- PROBLEM TO SOLVE
Below are the records; print them again exactly and omit the pictures.

(Dataset items)
##############################

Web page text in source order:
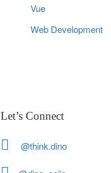
Vue
Web Development
Let’s Connect
@think.dino
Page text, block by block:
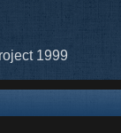
1999
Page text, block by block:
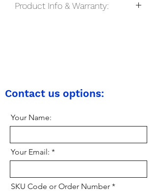
Product Info & Warranty:
All pay-as-you-go sim cards come with
a lifetime warranty on all UK mobile
kept active on the network.
Contact us options:
Your Name:
Your Email:
SKU Code or Order Number
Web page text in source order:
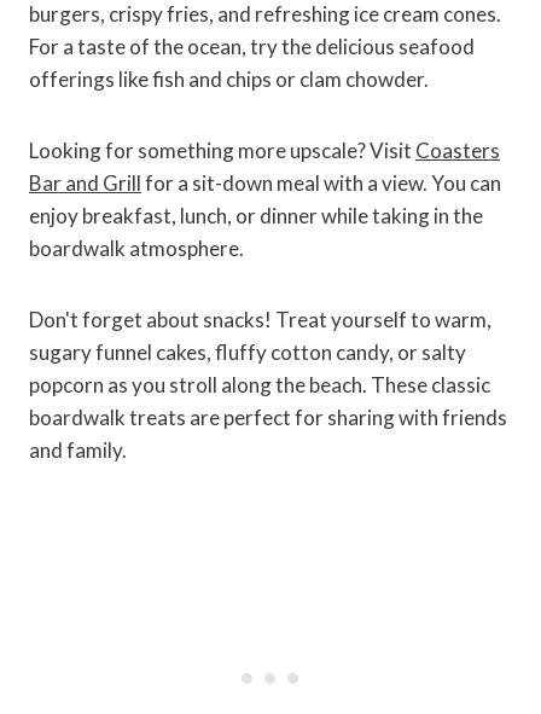
burgers, crispy fries, and refreshing ice cream cones.
For a taste of the ocean, try the delicious seafood
offerings like fish and chips or clam chowder.
Looking for something more upscale? Visit Coasters
Bar and Grillfor a sit-down meal with a view. You can
enjoy breakfast, lunch, or dinner while taking in the
boardwalk atmosphere.
Don't forget about snacks! Treat yourself to warm,
sugary funnel cakes, fluffy cotton candy, or salty
popcorn as you stroll along the beach. These classic
boardwalk treats are perfect for sharing with friends
and family.
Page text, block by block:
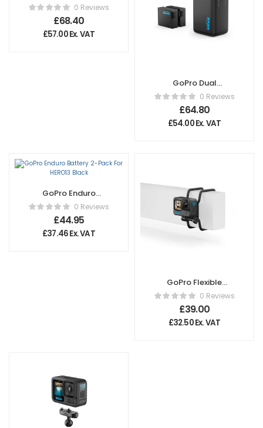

##############################

- TASK OUTPUT
Web page text in source order:
Vue
Web Development
Let’s Connect
@think.dino
Page text, block by block:
1999
Page text, block by block:
Product Info & Warranty:
All pay-as-you-go sim cards come with
a lifetime warranty on all UK mobile
kept active on the network.
Contact us options:
Your Name:
Your Email:
SKU Code or Order Number
Web page text in source order:
burgers, crispy fries, and refreshing ice cream cones.
For a taste of the ocean, try the delicious seafood
offerings like fish and chips or clam chowder.
Looking for something more upscale? Visit Coasters
Bar and Grillfor a sit-down meal with a view. You can
enjoy breakfast, lunch, or dinner while taking in the
boardwalk atmosphere.
Don't forget about snacks! Treat yourself to warm,
sugary funnel cakes, fluffy cotton candy, or salty
popcorn as you stroll along the beach. These classic
boardwalk treats are perfect for sharing with friends
and family.
Page text, block by block:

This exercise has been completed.